2025年不動産法改正で何が変わる?建築基準法・電子手付金・保証人制度の3つの影響

コラム

2025年不動産法改正で何が変わる?建築基準法・電子手付金・保証人制度の3つの影響

不動産の売却や購入を検討されている方にとって、法改正は取引の進め方や費用、手続きに直結する重要な変化です。2025年から2026年にかけて、不動産業界では建築基準法、宅建業法、不動産登記法など、複数の最新法改正が相次いで施行されています。港区・東京23区での不動産取引を長年手がけてきた経験から、特に売却・購入の現場で影響が大きい3つの改正ポイントをご紹介します。この記事を読むことで、2025年の不動産取引がどのように変わるのか、そして対応すべきポイントが明確になるでしょう。

建築基準法改正による戸建て・リフォームの確認申請義務化

2025年4月から、建築基準法の「4号特例」が縮小されました。これまで一般的な戸建て住宅や大規模リフォームは、建築確認申請と検査が免除されていたのですが、この特例が廃止される方向に進んでいます。つまり、新築戸建てや既存住宅の大規模改修を行う場合、建築確認申請を経て行政による審査を受ける必要が生じたのです。

この改正は、建築物の安全性と品質を確保することが目的です。特に地震対策や構造安全性が強化される傾向にあり、建築コストの上昇につながる可能性があります。不動産の購入を検討している場合、新築物件の引き渡し時期が延びるリスクも考慮しておく必要があります。

売却・購入時に確認すべきポイント

中古住宅の売却時には、過去のリフォーム履歴が重要になります。確認申請を経ずに大規模な改修を行っていた場合、買主に対する告知義務が生じる可能性があります。また、購入時には物件の建築確認申請書や検査済証の有無を確認することが、今まで以上に重要な判断材料となります。

  • 新築戸建ての場合、建築確認申請と完了検査が必須となり、引き渡し時期に影響する可能性がある
  • 既存住宅の大規模リフォーム(増改築など)を検討する場合、事前に建築確認の要否を確認する必要がある
  • 中古物件の売却時には、過去のリフォーム工事が適切な手続きを経ているか確認しておくことが重要

電子手付金制度の導入と不動産取引のキャッシュレス化

不動産取引における手付金の電子化が進んでいます。従来、手付金は現金で授受されることが一般的でしたが、キャッシュレス決済システムの導入により、銀行振込やオンライン送金による手付金の受け取りが可能になってきました。この動きは、取引の透明性向上と不正防止が目的です。

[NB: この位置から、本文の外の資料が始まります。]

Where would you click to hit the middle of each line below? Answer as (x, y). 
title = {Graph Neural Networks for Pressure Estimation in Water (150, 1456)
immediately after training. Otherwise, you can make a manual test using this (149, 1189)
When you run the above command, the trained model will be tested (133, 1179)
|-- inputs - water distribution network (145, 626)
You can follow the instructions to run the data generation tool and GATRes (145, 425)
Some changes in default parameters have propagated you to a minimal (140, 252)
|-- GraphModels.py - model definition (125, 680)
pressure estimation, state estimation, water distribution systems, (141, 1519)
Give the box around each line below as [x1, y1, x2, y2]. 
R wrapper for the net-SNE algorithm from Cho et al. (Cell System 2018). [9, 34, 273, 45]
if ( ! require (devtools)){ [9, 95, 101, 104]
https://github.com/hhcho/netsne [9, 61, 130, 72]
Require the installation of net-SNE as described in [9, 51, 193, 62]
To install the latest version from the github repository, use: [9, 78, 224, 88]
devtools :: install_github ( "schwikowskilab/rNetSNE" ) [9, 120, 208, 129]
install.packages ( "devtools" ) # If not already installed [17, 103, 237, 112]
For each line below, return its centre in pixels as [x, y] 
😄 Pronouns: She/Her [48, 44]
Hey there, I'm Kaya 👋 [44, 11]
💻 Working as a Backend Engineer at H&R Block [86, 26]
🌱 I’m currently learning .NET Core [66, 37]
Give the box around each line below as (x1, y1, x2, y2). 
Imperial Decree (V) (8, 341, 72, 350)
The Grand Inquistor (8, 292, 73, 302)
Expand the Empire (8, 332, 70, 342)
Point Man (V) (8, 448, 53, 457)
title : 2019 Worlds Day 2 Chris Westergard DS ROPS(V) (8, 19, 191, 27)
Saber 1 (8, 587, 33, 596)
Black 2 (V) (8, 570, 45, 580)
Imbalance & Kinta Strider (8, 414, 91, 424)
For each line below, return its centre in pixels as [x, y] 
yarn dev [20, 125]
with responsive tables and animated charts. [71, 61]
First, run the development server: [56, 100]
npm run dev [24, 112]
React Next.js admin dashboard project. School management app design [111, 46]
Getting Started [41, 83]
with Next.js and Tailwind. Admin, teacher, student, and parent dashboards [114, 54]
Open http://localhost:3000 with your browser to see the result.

電子手付金制度の導入により、売主・買主双方にメリットが生まれます。買主側は大金を現金で持ち運ぶ必要がなくなり、安全性が向上します。売主側も受け取った資金の記録が明確に残るため、後々のトラブルを防げます。ただし、対応している不動産会社とそうでない会社があるため、事前の確認が必要です。

手付金授受の新しい流れ

電子手付金制度では、契約日に買主が指定の銀行口座に振込を行い、その記録をもって手付金の授受が完了したものとされます。従来のように契約当日に現金を用意する必要がなくなり、より柔軟な取引スケジュールが可能になりました。

  1. 買主と売主が契約日を決定し、その前日までに買主が手付金をオンライン送金する
  2. 不動産会社が送金確認を行い、売主に通知する
  3. 契約当日に電子契約書と送金記録をもって正式な契約成立となる

重要:電子手付金を利用する場合、送金先の確認と詐欺対策が必須です。不動産会社から指定された口座以外への送金は避けてください。

不動産登記法改正による住所・氏名変更登記の義務化

2026年4月1日から、不動産所有者の住所や氏名が変わった場合、その変更を登記簿に反映させることが義務化されます。これまでは任意だったこの手続きが、法律上の義務となるのです。所有者不明土地の増加を防ぎ、不動産取引をより円滑にすることが目的です。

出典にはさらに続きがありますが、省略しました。